首先映入眼帘的, 是一丝不苟的深色西装裤线,然后是剪裁精良的西装外套。

来人身形高大,肩背挺直,带着一种与这个气氛温和的宴会厅格格不入的冷峻气场。

他微微侧头, 似乎正对身后随行的助理低声交代着什么。

下一刻, 他转回脸, 目光毫无偏差地穿透不算拥挤的人群。

“科泰医疗, 商承琢。
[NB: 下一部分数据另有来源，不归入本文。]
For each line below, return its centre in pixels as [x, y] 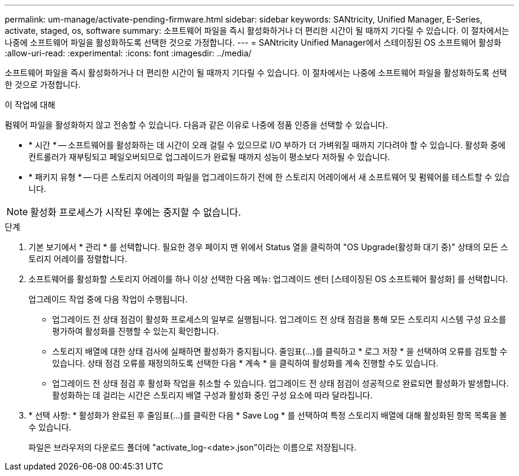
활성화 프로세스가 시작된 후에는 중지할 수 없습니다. [136, 212]
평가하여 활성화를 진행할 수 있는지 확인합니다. [136, 331]
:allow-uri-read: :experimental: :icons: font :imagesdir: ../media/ [128, 53]
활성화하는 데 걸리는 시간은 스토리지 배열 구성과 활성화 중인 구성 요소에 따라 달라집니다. [212, 395]
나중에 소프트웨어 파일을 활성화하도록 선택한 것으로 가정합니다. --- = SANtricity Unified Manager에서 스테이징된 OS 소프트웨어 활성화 [253, 42]
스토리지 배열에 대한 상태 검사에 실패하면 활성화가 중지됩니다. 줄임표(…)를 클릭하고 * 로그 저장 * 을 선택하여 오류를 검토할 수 [280, 351]
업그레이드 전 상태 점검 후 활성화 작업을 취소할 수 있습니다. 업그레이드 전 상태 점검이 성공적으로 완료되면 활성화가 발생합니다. [281, 383]
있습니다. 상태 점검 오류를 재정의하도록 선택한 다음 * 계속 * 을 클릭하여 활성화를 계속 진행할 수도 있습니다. [245, 363]
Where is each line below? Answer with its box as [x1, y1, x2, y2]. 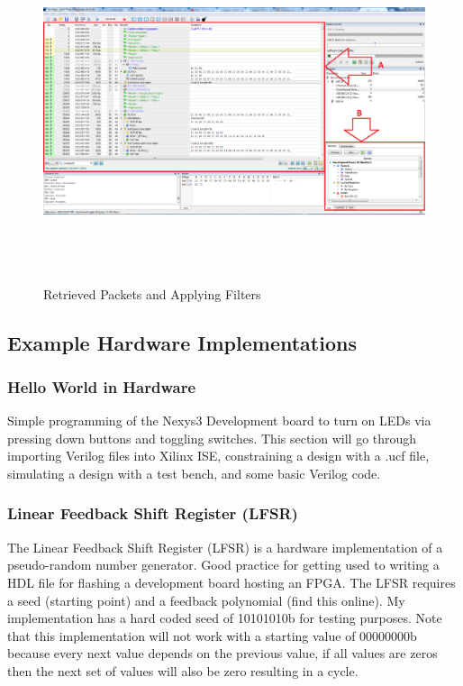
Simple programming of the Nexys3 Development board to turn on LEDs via [7, 411, 431, 430]
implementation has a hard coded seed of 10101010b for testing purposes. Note [7, 608, 442, 627]
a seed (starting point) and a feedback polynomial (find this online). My [7, 590, 405, 609]
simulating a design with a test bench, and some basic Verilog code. [7, 463, 381, 482]
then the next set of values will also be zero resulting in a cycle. [7, 661, 359, 680]
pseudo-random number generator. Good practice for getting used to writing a [7, 555, 440, 574]
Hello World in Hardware [7, 375, 196, 398]
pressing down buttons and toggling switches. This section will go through [7, 428, 417, 447]
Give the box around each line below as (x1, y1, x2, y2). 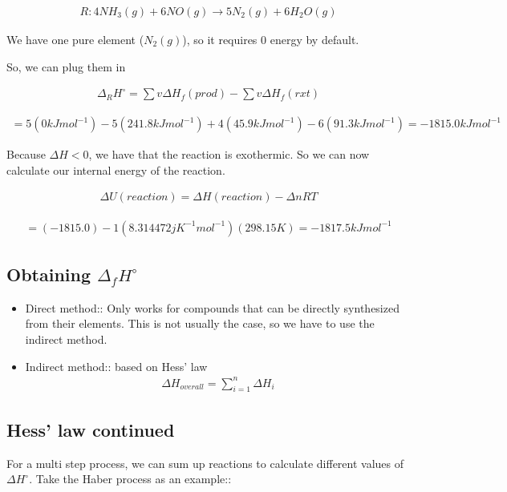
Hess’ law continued (6, 417, 175, 442)
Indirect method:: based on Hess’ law (25, 357, 208, 374)
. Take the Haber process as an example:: (29, 470, 232, 487)
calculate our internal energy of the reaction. (6, 161, 225, 178)
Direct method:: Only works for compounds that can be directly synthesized (25, 299, 400, 316)
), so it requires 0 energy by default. (182, 31, 359, 48)
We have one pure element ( (6, 31, 144, 48)
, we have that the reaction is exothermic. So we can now (88, 146, 370, 163)
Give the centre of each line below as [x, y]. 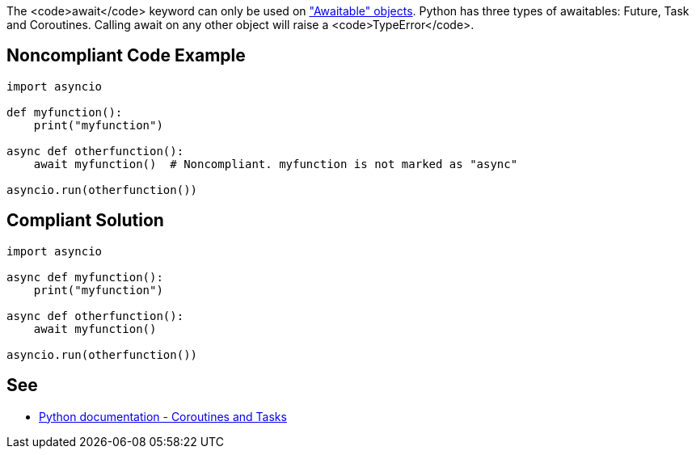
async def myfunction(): [85, 277]
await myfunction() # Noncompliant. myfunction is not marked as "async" [276, 164]
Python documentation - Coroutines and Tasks [163, 416]
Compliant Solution [85, 221]
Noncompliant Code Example [126, 56]

”

七个字, 清晰冷冽, 明显让宴客厅内原本流动的空气骤然凝滞。

宴会厅的水晶吊灯流淌着过于明亮的光, 将每个人脸上的细微表情都照得无处遁形。

几位原本正在低声闲谈的当地官员也停下话头, 略显诧异地看向门口这位不速之客,以及主位上神色微变的瞿颂和汤观绪。

瞿颂脑中飞速检索,科泰以生产高质量、高性价比的基础医疗设备和耗材起家,近些年才开始涉足高端辅助设备领域, 作风慢慢变得极为低调。

她从未想过这个庞然大物会与商承琢扯上关系,更没想到他会以这种身份在这种时间点出现。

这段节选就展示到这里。